See Wycoff v. Menke, 773 F.2d 983, 986 (8th Cir.1985).

. This case is consistent with Chris N. and with Cook, cases in which plaintiffs’ causes of action accrued within two years of Garmon, and in which Wilson accordingly was not given retroactive application. This case is distinguishable from (and thus not inconsistent with) Wycoff, Bolton and Jane Does 1-100, cases in which plaintiffs' causes of action accrued more than two years prior to Garmon and in which, accordingly, plaintiffs were unable to meet the threshold reliance requirement of Chevron. As stated in the Chris N. opinion:

Wycoff’s cause of action accrued in 1977; Bolton’s December 23, 1979. Thus, for each of these plaintiffs, the arguably applicable limitations period had run by the time the Garmon decision was handed down. These plaintiffs simply could not have pointed to Garmon as justification for their delay. In contrast, Chris N. and the plaintiff in Cook could justifiably have relied on Garmon in deciding to delay suit. This is the key distinction.
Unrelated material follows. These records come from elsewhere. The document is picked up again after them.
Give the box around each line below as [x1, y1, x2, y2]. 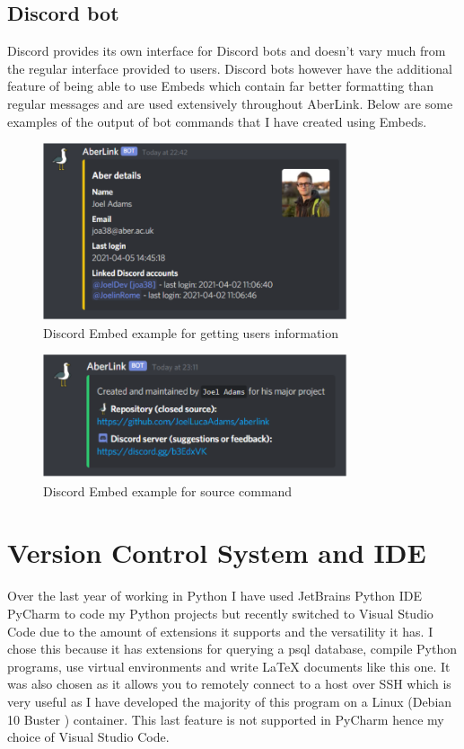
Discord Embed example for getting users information [43, 323, 339, 342]
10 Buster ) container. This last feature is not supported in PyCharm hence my [7, 709, 444, 728]
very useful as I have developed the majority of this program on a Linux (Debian [7, 691, 452, 710]
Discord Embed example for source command [43, 481, 293, 500]
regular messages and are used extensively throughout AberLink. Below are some [7, 94, 453, 112]
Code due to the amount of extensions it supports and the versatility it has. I [7, 621, 433, 640]
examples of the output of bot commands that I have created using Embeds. [7, 111, 427, 130]
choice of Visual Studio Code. [7, 727, 170, 746]
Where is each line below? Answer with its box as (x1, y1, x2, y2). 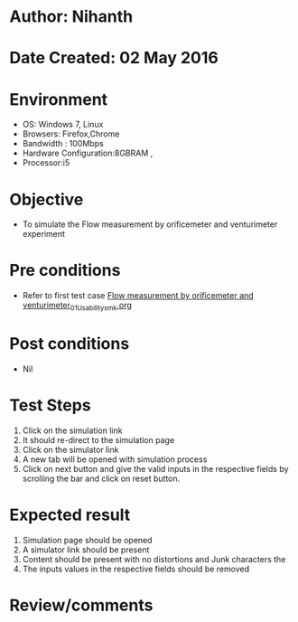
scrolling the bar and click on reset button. (22, 473, 181, 484)
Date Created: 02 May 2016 (9, 48, 219, 69)
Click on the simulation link (22, 425, 123, 436)
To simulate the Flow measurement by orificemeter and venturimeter (22, 219, 278, 230)
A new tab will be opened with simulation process (22, 454, 208, 465)
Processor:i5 (22, 157, 70, 168)
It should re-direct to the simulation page (22, 434, 175, 445)
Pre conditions (9, 260, 121, 281)
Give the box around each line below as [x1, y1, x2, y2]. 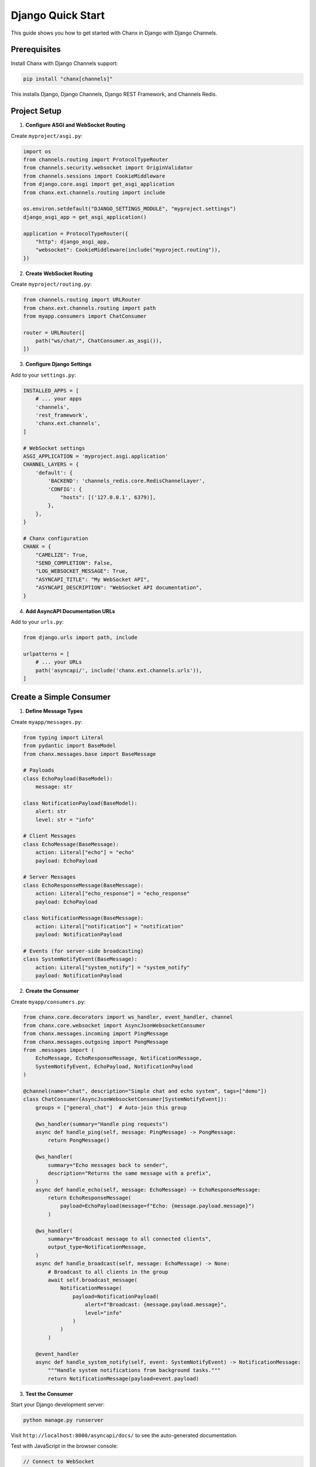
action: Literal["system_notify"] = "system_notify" [35, 964, 190, 971]
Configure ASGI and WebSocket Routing [25, 121, 126, 129]
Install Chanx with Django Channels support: [11, 60, 118, 67]
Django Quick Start [11, 9, 105, 22]
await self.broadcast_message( [47, 1276, 138, 1283]
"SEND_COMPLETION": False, [35, 560, 114, 566]
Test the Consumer [25, 1390, 73, 1397]
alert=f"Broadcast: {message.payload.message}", [85, 1302, 227, 1308]
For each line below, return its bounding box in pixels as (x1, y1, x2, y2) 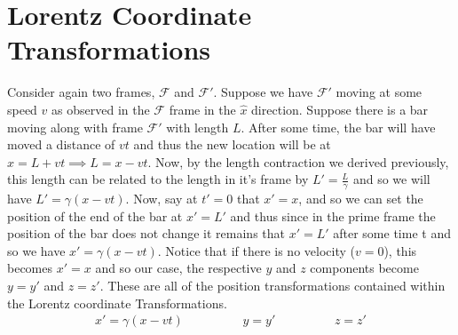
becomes (7, 259, 53, 277)
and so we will (352, 170, 430, 188)
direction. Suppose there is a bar (251, 100, 429, 118)
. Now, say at (125, 189, 198, 208)
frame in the (169, 100, 236, 118)
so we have (7, 241, 66, 259)
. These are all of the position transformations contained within (99, 276, 446, 295)
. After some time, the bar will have (241, 117, 436, 136)
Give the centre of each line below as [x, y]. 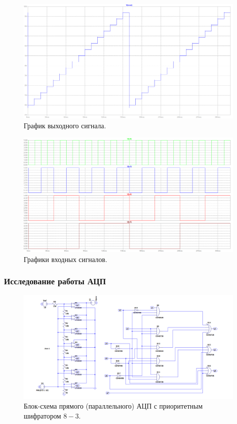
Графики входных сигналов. [66, 259]
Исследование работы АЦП [55, 281]
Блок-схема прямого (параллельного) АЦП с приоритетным [113, 406]
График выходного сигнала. [65, 126]
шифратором [42, 416]
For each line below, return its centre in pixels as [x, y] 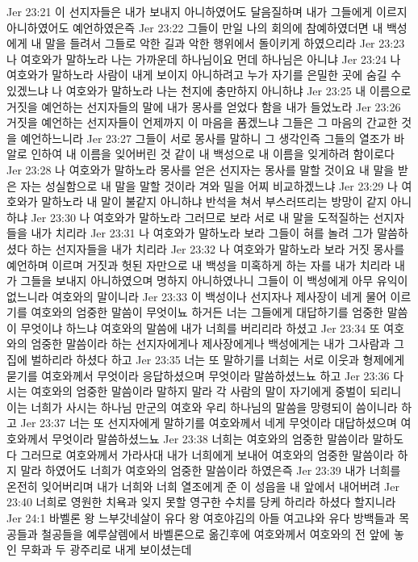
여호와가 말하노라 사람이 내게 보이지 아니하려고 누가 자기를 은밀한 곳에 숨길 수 [204, 75]
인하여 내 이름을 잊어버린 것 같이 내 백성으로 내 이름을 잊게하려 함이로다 [213, 154]
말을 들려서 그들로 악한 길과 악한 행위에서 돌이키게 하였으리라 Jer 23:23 [225, 43]
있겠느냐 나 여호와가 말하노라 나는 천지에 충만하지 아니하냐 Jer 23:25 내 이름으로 [209, 90]
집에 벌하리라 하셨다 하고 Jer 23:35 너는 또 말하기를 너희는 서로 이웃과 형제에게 [206, 360]
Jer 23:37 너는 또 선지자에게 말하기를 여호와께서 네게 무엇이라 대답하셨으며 [209, 423]
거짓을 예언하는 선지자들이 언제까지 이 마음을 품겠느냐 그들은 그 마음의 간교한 [202, 122]
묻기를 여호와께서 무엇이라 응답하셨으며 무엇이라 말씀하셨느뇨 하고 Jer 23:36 [198, 375]
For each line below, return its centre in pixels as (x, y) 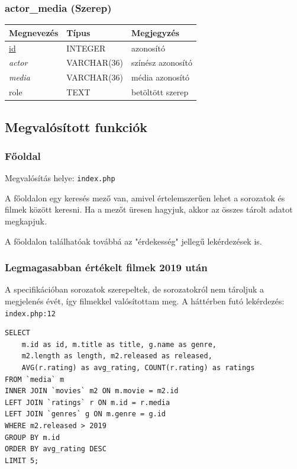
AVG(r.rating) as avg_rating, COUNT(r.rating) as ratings (138, 368)
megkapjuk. (26, 221)
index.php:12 (30, 314)
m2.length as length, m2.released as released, (117, 356)
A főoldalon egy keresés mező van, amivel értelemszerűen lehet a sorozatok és (145, 197)
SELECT (17, 333)
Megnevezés (34, 32)
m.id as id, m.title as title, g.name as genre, (119, 344)
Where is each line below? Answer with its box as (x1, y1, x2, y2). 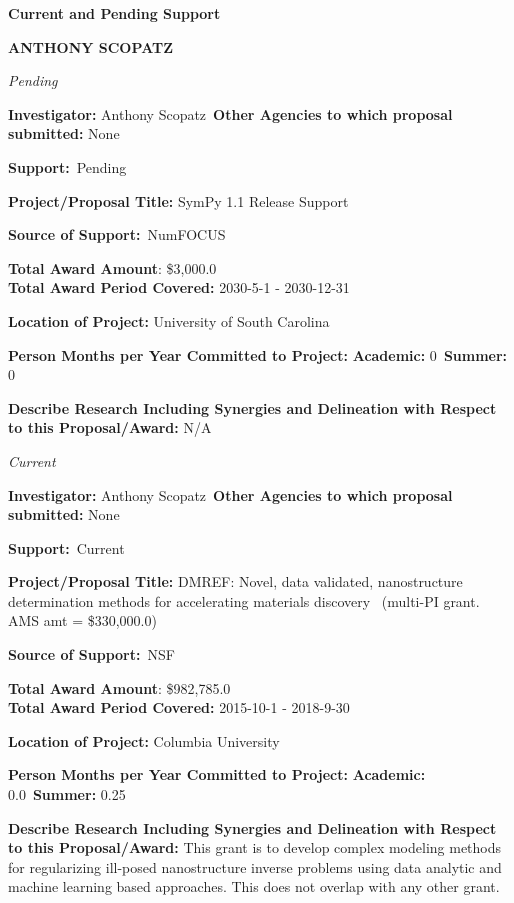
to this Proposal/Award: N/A (8, 417, 212, 438)
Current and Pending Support (8, 3, 221, 23)
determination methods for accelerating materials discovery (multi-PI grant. (8, 590, 480, 611)
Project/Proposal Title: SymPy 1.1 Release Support (8, 190, 349, 211)
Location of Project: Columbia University (8, 730, 280, 751)
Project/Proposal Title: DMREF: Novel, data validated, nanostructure (8, 571, 463, 592)
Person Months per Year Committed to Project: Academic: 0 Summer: (8, 344, 508, 365)
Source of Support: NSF (8, 644, 175, 665)
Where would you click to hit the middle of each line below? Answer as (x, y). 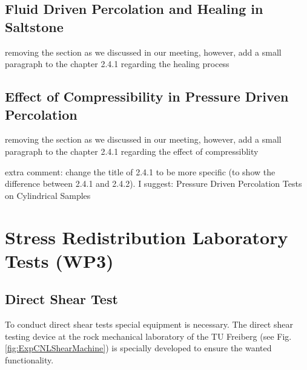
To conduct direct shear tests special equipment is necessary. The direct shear (149, 324)
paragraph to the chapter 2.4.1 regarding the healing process (117, 64)
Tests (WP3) (59, 260)
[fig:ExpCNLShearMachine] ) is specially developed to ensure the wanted (138, 348)
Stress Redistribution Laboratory (147, 237)
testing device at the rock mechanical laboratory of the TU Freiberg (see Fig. (148, 336)
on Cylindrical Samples (48, 195)
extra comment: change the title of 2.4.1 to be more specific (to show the (140, 171)
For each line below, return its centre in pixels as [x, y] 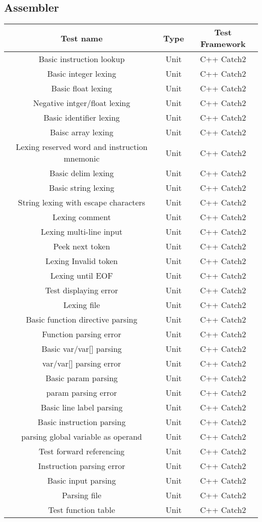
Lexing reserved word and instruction [82, 147]
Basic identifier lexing [82, 118]
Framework [223, 44]
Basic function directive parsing [82, 320]
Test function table [82, 510]
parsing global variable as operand [82, 437]
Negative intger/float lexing [82, 103]
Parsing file [82, 495]
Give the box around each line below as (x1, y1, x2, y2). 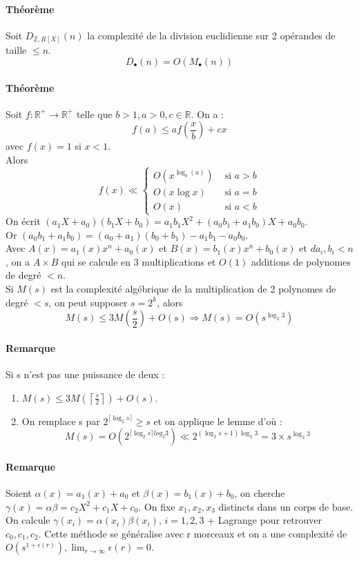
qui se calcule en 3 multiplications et (61, 254, 216, 268)
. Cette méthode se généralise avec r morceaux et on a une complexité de (38, 526, 347, 540)
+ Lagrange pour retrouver (207, 513, 322, 527)
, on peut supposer (48, 295, 128, 309)
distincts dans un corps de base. (218, 499, 353, 513)
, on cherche (234, 486, 285, 500)
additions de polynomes (251, 254, 351, 268)
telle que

Chris N., 634 F.Supp. 1402, 1407 n. 9.

. Defendant argues that a “reasonable period” for filing suit should commence with the date the Wilson decision was handed down (April 17, 1985), and should not be measured from the date of Cook. As discussed in Chris N., the Court believes that Cook is the more appropriate date. Even assuming that the reasonable period measurement commences with the date of Wilson, the Court cannot conclude that plaintiff unreasonably delayed in filing suit.